Work required: Gather every line in the records below that contains the word "prettier".

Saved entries
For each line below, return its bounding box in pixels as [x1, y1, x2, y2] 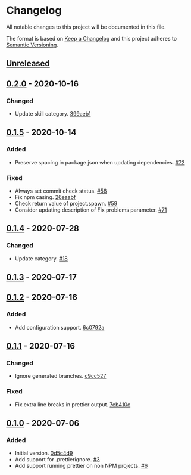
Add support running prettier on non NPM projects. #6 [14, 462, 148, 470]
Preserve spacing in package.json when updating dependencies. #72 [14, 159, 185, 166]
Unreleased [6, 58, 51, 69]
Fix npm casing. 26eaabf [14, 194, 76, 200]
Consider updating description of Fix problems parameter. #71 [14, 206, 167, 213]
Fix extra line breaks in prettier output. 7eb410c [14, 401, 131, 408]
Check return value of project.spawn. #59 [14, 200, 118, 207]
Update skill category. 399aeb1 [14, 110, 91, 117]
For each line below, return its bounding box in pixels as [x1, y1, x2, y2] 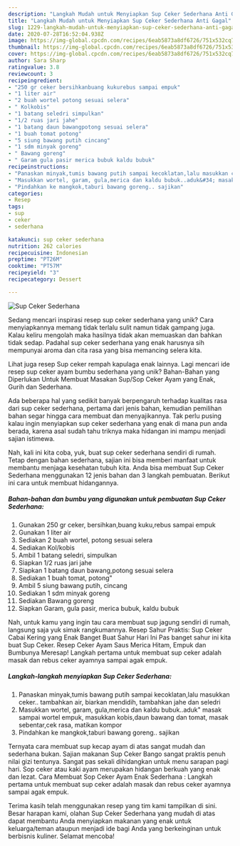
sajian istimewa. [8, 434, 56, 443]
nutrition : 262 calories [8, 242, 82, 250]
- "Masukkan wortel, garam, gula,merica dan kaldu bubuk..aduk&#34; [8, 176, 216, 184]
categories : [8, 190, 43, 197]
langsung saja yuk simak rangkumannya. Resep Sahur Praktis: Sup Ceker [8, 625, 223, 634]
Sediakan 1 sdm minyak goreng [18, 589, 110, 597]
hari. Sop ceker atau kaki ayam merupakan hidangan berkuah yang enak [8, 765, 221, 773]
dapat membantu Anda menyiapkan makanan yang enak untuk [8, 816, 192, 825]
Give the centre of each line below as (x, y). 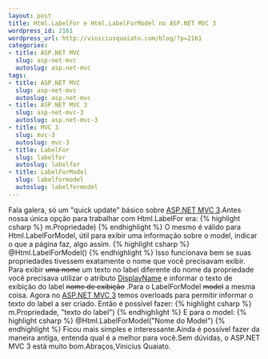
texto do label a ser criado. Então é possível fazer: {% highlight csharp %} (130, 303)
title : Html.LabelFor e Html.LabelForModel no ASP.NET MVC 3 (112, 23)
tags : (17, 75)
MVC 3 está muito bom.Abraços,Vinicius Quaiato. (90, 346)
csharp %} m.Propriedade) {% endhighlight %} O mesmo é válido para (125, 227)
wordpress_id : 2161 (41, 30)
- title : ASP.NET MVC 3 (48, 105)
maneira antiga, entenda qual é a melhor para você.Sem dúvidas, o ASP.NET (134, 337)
---
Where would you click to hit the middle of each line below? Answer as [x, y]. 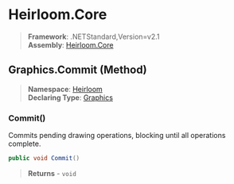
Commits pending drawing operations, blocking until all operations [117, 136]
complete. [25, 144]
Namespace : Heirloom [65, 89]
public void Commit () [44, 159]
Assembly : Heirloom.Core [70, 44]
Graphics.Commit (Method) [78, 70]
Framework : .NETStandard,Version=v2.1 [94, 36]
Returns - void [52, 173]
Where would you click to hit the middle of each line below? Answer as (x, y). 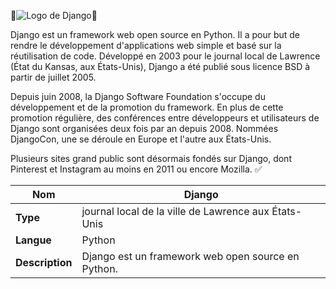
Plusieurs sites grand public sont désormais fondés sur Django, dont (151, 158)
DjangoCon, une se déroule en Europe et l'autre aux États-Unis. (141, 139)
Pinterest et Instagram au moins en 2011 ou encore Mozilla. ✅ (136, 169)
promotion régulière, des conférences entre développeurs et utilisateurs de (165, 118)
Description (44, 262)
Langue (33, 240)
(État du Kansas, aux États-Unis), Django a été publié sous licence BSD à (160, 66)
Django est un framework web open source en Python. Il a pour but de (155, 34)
---
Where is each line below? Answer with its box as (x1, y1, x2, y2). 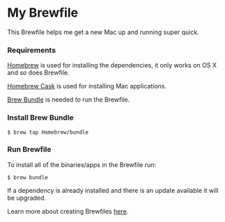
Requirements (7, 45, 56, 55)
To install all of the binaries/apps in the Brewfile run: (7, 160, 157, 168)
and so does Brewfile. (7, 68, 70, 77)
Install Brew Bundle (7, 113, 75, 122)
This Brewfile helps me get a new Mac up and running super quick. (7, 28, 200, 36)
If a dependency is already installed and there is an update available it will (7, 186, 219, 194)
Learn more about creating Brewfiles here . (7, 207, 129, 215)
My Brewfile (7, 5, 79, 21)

Response to this task:
Add support running prettier on non NPM projects. #6 [14, 462, 148, 470]
Fix extra line breaks in prettier output. 7eb410c [14, 401, 131, 408]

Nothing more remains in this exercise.